Exercise instructions:
Your copy of the lines below must match them exactly and contain no images.
══════════════════════════════
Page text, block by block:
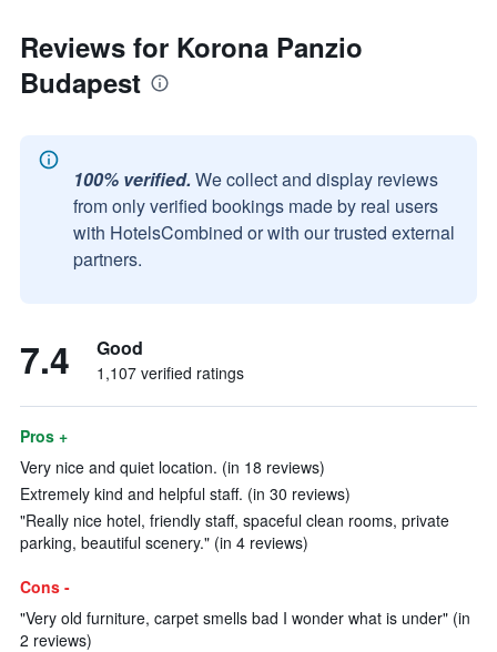
Reviews for Korona Panzio
Budapest
100% verified. We collect and display reviews
from only verified bookings made by real users
with HotelsCombined or with our trusted external
partners.
7.4 Good
1,107 verified ratings
Pros +
Very nice and quiet location. (in 18 reviews)
Extremely kind and helpful staff. (in 30 reviews)
"Really nice hotel, friendly staff, spaceful clean rooms, private
parking, beautiful scenery." (in 4 reviews)
Cons -
"Very old furniture, carpet smells bad I wonder what is under" (in
2 reviews)
══════════════════════════════
Solved problem:
Page text, block by block:
Reviews for Korona Panzio
Budapest
100% verified. We collect and display reviews
from only verified bookings made by real users
with HotelsCombined or with our trusted external
partners.
7.4 Good
1,107 verified ratings
Pros +
Very nice and quiet location. (in 18 reviews)
Extremely kind and helpful staff. (in 30 reviews)
"Really nice hotel, friendly staff, spaceful clean rooms, private
parking, beautiful scenery." (in 4 reviews)
Cons -
"Very old furniture, carpet smells bad I wonder what is under" (in
2 reviews)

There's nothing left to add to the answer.